**Material to process**

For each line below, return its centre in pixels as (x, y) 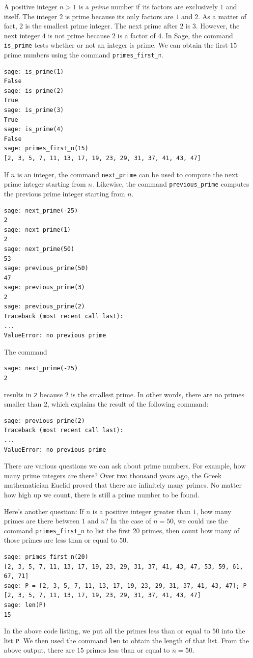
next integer (22, 35)
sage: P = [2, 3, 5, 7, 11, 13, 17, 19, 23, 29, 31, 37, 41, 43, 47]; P (125, 586)
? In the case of (128, 521)
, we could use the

**What is being asked**
Each line, from the one that holds "next integer (22, 35)" through the last line of the entries, must be repeated exactly. Leave out everything else.

**Result for this exercise**
next integer (22, 35)
sage: P = [2, 3, 5, 7, 11, 13, 17, 19, 23, 29, 31, 37, 41, 43, 47]; P (125, 586)
? In the case of (128, 521)
, we could use the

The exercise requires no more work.